- _Task prompt_
Any pictures in the records below must be left out when you repeat the lines from the line containing "26 27 28 29 30 31" through the line containing "grain offering, an" exactly.

- _Extracted records_
>>>>>
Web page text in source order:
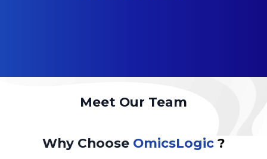
Meet Our Team
Why Choose OmicsLogic ?
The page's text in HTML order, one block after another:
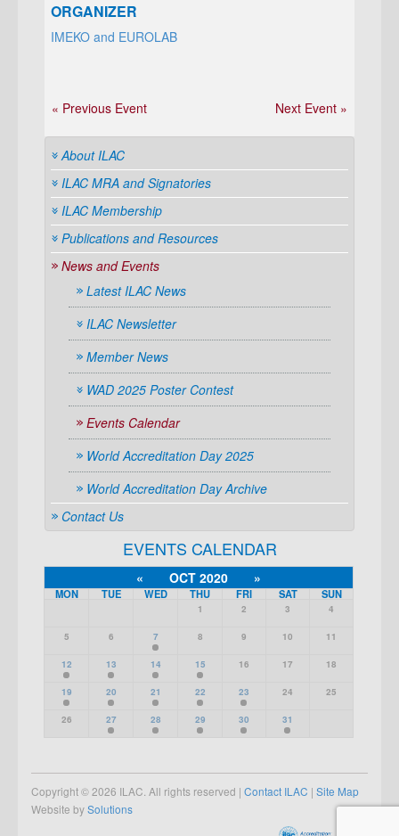
ORGANIZER
IMEKO and EUROLAB
« Previous Event Next Event »
About ILAC
ILAC MRA and Signatories
ILAC Membership
Publications and Resources
News and Events
Latest ILAC News
ILAC Newsletter
Member News
WAD 2025 Poster Contest
Events Calendar
World Accreditation Day 2025
World Accreditation Day Archive
Contact Us
EVENTS CALENDAR
« OCT 2020 »
MON TUE WED THU FRI SAT SUN
1 2 3 4
5 6 7 8 9 10 11
12 13 14 15 16 17 18
19 20 21 22 23 24 25
26 27 28 29 30 31
Copyright © 2026 ILAC. All rights reserved | Contact ILAC | Site Map
Website bySolutions
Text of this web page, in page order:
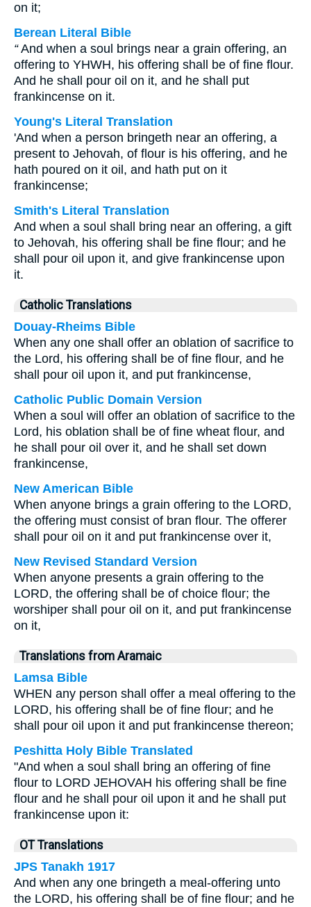
on it;
Berean Literal Bible
“And when a soul brings near a grain offering, an
offering to YHWH, his offering shall be of fine flour.
And he shall pour oil on it, and he shall put
frankincense on it.
Young's Literal Translation
'And when a person bringeth near an offering, a
present to Jehovah, of flour is his offering, and he
hath poured on it oil, and hath put on it
frankincense;
Smith's Literal Translation
And when a soul shall bring near an offering, a gift
to Jehovah, his offering shall be fine flour; and he
shall pour oil upon it, and give frankincense upon
it.
Catholic Translations
Douay-Rheims Bible
When any one shall offer an oblation of sacrifice to
the Lord, his offering shall be of fine flour, and he
shall pour oil upon it, and put frankincense,
Catholic Public Domain Version
When a soul will offer an oblation of sacrifice to the
Lord, his oblation shall be of fine wheat flour, and
he shall pour oil over it, and he shall set down
frankincense,
New American Bible
When anyone brings a grain offering to the LORD,
the offering must consist of bran flour. The offerer
shall pour oil on it and put frankincense over it,
New Revised Standard Version
When anyone presents a grain offering to the
LORD, the offering shall be of choice flour; the
worshiper shall pour oil on it, and put frankincense
on it,
Translations from Aramaic
Lamsa Bible
WHEN any person shall offer a meal offering to the
LORD, his offering shall be of fine flour; and he
shall pour oil upon it and put frankincense thereon;
Peshitta Holy Bible Translated
"And when a soul shall bring an offering of fine
flour to LORD JEHOVAH his offering shall be fine
flour and he shall pour oil upon it and he shall put
frankincense upon it:
OT Translations
JPS Tanakh 1917
And when any one bringeth a meal-offering unto
the LORD, his offering shall be of fine flour; and he
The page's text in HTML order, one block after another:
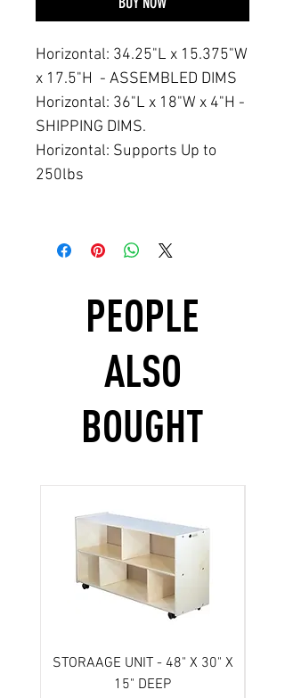
Horizontal: 34.25"L x 15.375"W
x 17.5"H - ASSEMBLED DIMS
Horizontal: 36"L x 18"W x 4"H -
SHIPPING DIMS.
Horizontal: Supports Up to
250lbs
PEOPLE
ALSO
BOUGHT
STORAAGE UNIT - 48" X 30" X
15" DEEP
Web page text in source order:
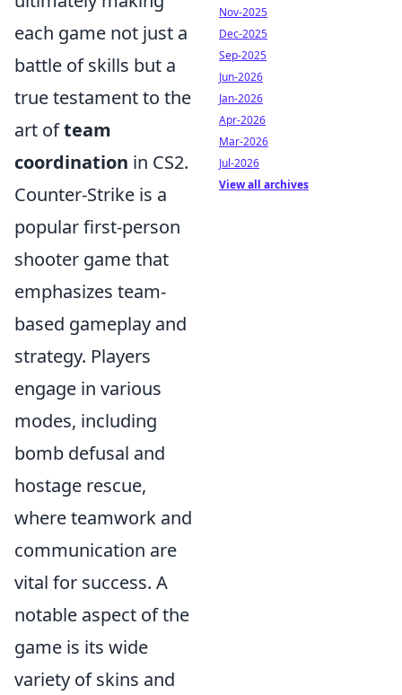
each game not just a
battle of skills but a
true testament to the
art ofteam
coordination in CS2.
Counter-Strike is a
popular first-person
shooter game that
emphasizes team-
based gameplay and
strategy. Players
engage in various
modes, including
bomb defusal and
hostage rescue,
where teamwork and
communication are
vital for success. A
notable aspect of the
game is its wide
variety of skins and
Nov-2025
Dec-2025
Sep-2025
Jun-2026
Jan-2026
Apr-2026
Mar-2026
Jul-2026
View all archives
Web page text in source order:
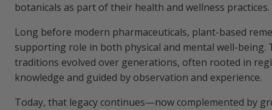
botanicals as part of their health and wellness practices.
Long before modern pharmaceuticals, plant-based
supporting role in both physical and mental well-being.
traditions evolved over generations, often rooted in
knowledge and guided by observation and experience.
Today, that legacy continues—now complemented by
<<<<<
- _Response to this task_
26 27 28 29 30 31
Copyright © 2026 ILAC. All rights reserved | Contact ILAC | Site Map
Website bySolutions
Text of this web page, in page order:
on it;
Berean Literal Bible
“And when a soul brings near a grain offering, an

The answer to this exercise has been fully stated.